Thousands march on Thai prime minister's office

  • World
  • Tuesday, 14 Mar 2006

By Ed Cropley

BANGKOK (Reuters) - An estimated 100,000 people massed outside the office of Thai Prime Minister Thaksin Shinawatra on Tuesday, their leaders vowing the protest would go on until he quit. 

They sat on the main road running alongside the large Government House compound under the watchful eyes of riot police, but there were no immediate signs of potential violence after a march from an overnight rally. 

Thai demonstrators hold banners and shout anti-government slogans during a protest rally while marching past the Democracy Monument to the Government House in Bangkok March 14, 2006. (REUTERS/Stringer)

However, Thaksin, accused of corruption and abuse of power by an extra-parliamentary coalition trying to oust him, said he would declare a state of emergency if things got out of hand, a move which could put troops on the streets. 

Fears of violence in a country with a long and relatively recent history of coups have been rife since the anti-Thaksin campaign caught fire in late January following the tax-free $1.9 billion sale by relatives of the business empire he founded. 

But Chidchai Vanasatidya, the deputy prime minister in charge of national security, said although an emergency could be declared, there were no plans in place to do so. 

Military chiefs have been going out of their way over the past few weeks to stress that they have no intention of intervening and that the era of coups is over. 

The overnight rally was the latest in a series and the plan to march to Government House prompted an indirect appeal from revered King Bhumibol Adulyadej not to allow the protest to descend into violence, as others in the past have. 

Chamlong Srimuang, the ascetic general who led a 1992 "people power" uprising against a military government in which about 50 people were killed, said there would be no trouble this time. 

"We will march peacefully," he told the rally, to chants of 'Thaksin, get out'. "You can be assured that nothing will happen. Do not be afraid." 


The crowd appeared to be well disciplined. 

When some people tried to tear down a long banner pinned to the wall of Government House bearing messages of support for Thaksin, marshals in the crowd moved swiftly to stop them. 

Chamlong's blue-clad "Dharma Army", or the Army of Buddha's Teachings -- barefoot and carrying the red, white and blue Thai flag -- led the way from the overnight rally to Government House about 5 km (3 miles) away. 
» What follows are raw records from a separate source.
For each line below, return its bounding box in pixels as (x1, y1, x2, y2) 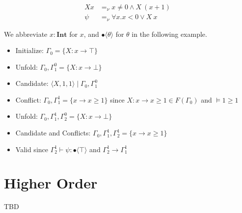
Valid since (15, 144, 48, 154)
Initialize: (15, 45, 44, 55)
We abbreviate (4, 28, 48, 39)
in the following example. (132, 28, 207, 39)
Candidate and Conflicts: (15, 128, 91, 138)
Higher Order (4, 173, 98, 193)
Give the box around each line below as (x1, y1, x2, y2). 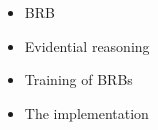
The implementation (24, 102, 149, 123)
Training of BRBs (24, 69, 133, 90)
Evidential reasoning (24, 35, 150, 56)
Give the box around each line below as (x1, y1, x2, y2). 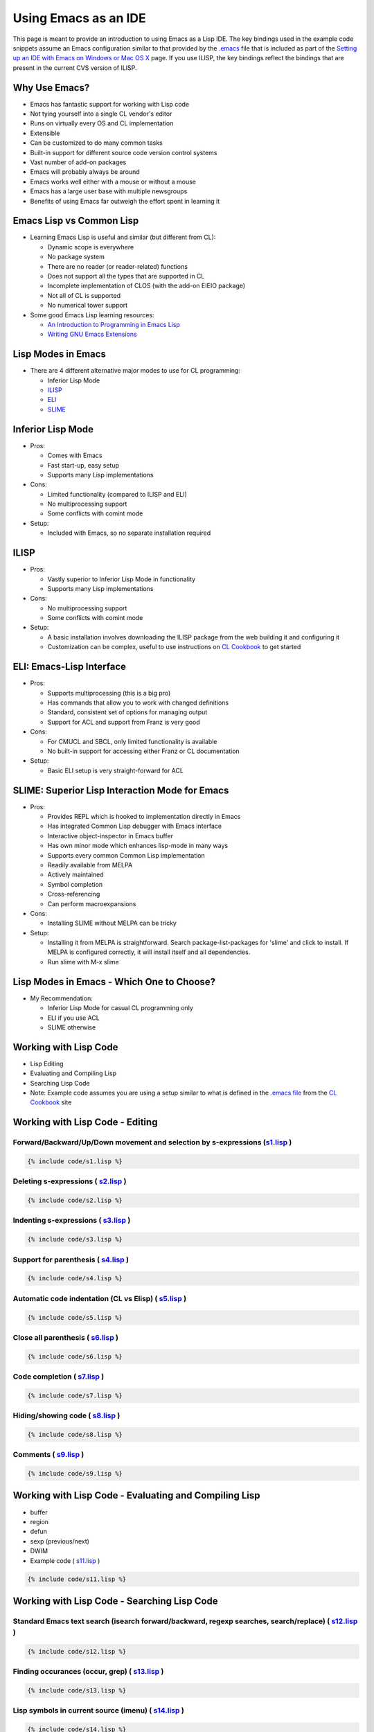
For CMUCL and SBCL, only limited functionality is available (47, 737, 217, 745)
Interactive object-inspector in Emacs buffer (47, 831, 173, 840)
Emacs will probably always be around (30, 168, 140, 176)
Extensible (30, 129, 60, 137)
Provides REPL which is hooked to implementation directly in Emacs (47, 812, 241, 820)
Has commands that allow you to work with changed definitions (47, 698, 229, 707)
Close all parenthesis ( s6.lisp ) (12, 1332, 119, 1342)
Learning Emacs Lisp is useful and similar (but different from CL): (30, 233, 216, 242)
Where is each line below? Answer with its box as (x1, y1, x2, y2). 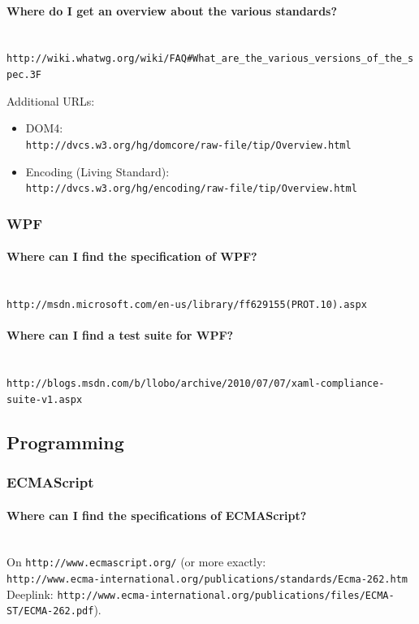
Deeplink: (6, 585, 54, 602)
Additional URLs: (6, 92, 95, 109)
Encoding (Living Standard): (25, 162, 170, 180)
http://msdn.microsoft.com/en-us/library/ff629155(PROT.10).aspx (6, 299, 367, 311)
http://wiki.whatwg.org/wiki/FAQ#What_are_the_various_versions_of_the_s (6, 53, 414, 65)
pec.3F (6, 69, 41, 81)
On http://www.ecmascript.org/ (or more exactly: (6, 553, 266, 570)
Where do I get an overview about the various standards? (6, 2, 338, 19)
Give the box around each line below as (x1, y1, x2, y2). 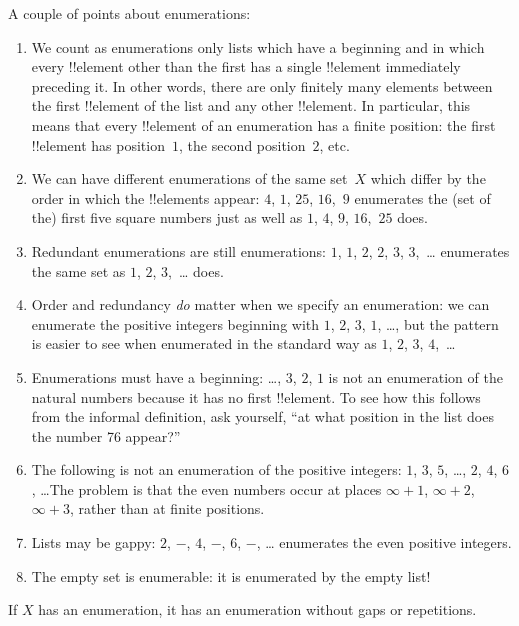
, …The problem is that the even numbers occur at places (31, 478, 382, 499)
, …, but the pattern (377, 313, 499, 334)
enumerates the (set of (354, 187, 491, 208)
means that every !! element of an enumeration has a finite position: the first (31, 114, 496, 135)
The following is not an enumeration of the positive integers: (31, 459, 402, 480)
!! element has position (31, 134, 165, 155)
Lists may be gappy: (31, 532, 156, 553)
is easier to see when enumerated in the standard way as (31, 333, 377, 354)

Protest leaders had hoped the crowd outside the heart of government would prevent the weekly cabinet meeting. But it went ahead with Thaksin chairing it by video-link. 

He was campaigning in the northeast for a snap election he called for April 2 in hopes of defusing the campaign to topple him, saying he would not be forced out by "mob rule" and accusing opposition parties of betraying democracy by boycotting it. 

Like earlier rallies, Tuesday's protest appeared good natured. 

But 6,000 Thaksin supporters headed from northern Thailand to Bangkok in tractors and trucks, fanning fears that yet again a Thai political confrontation could turn into street violence. 

Such fears clearly penetrated the royal palace and led to the screening on all six Thai television channels on Sunday of footage of the King, a constitutional monarch, talking in 1992 to the then prime minister and Chamlong as they knelt before him. 

Suchinda Kraprayoon, then head of a military-led government, quit after the audience and peace returned to Bangkok's streets.